Association football club in Wales

St Asaph City Football Club (Clwb Pêl Droed Dinas Llanelwy) is a Welsh football team based in St Asaph, Denbighshire, Wales. They play in the .

==History==
The first documented mention of football in St Asaph appears in a book “ Companion to Asaph”.. published in 1888. According to the author a club called St Asaph Football Club that had been in existence for some time became St Asaph Athletic Football Club in 1885. In 1887 the team reached the final of the North Wales Junior Cup. At that time the team played at Elwy Park Grove, the present venue of St Asaph Football Club.

Very little documentation exists about football in the city for much of the 20th century although it is possible that the team played in the Dyserth League for much of that time. In 1975 the Dyserth and Halkyn Leagues were amalgamated as the newly formed Clwyd League, which at the time had 5 Divisions. St Asaph finished runners-up in Division 3 in the 1976–77 season, but it appears that the club folded about 1980. The team were reformed for the 1990–91 season after ten years without a senior football team. The team had Graham Hunter and Simon Nixon as joint player managers. They were accepted back into the Premier League and had a very successful season finishing runners up in the league, winning both the President's Cup and the League Cup and runners up in the Auxiliary League. In season 1991-92 the first team finished fourth in the Clwyd Premier League and won both the Presidents Cup and the League Cup.

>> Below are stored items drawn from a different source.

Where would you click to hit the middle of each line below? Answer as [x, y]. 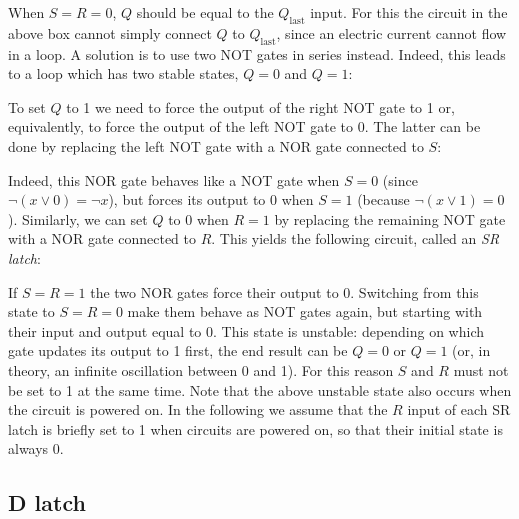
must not [481, 369]
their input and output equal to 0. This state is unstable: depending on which [246, 330]
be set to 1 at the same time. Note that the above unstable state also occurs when [260, 389]
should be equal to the [205, 12]
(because [383, 199]
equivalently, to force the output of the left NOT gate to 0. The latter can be [244, 126]
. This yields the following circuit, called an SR [355, 238]
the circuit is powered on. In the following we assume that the [198, 409]
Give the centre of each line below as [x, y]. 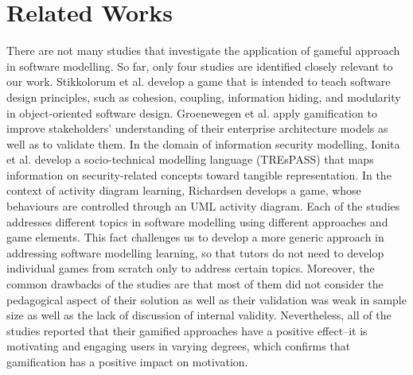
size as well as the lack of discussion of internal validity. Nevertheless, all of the [199, 315]
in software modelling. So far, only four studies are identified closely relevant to [200, 66]
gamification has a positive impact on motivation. [127, 361]
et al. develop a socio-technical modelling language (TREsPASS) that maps [190, 159]
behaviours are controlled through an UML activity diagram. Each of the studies [203, 206]
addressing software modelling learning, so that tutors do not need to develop [195, 252]
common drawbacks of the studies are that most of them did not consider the [195, 284]
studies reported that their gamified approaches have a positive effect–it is [187, 330]
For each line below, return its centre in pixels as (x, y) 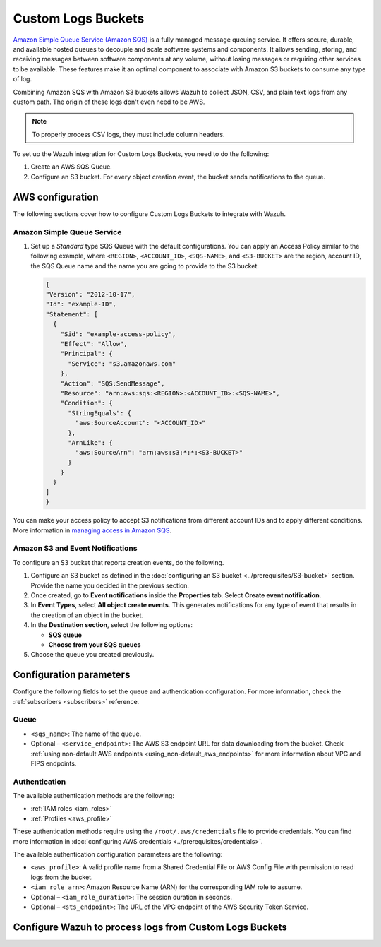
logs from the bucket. (62, 877)
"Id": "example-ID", (81, 304)
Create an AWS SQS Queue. (71, 167)
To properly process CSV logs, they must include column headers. (128, 134)
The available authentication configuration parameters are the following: (118, 854)
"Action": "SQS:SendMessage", (113, 383)
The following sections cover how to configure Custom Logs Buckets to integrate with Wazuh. (149, 214)
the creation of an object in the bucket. (87, 615)

In the 1992–93 season the first team became Clwyd League champions and were promoted to the Welsh Alliance. The team finished mid table and were looking forward to consolidating their position during the next season. Their hopes however were dashed when an arson attack destroyed the changing rooms and without the required facilities the team had to fold.

=== Promotion to the Welsh Alliance ===
Football returned to St Asaph in 2000 when the junior football teams were formed to play in the Rhyl and District Junior League. The Council built a new Pavilion which was opened in 2006 and Senior football was re-established in 2006–07 season when the team joined the Clwyd League Division 2.. After finishing second in 2008-09 the team were promoted to Division 1. The following season 2009-10 the team won the League Championship and were promoted to the Premier League. Season 2012-13 saw the team become champions of the Premier League and win promotion to the Welsh Alliance League Division 2 finishing fourth in the League and sharing the Fair Play Trophy with Blaenau Amateurs.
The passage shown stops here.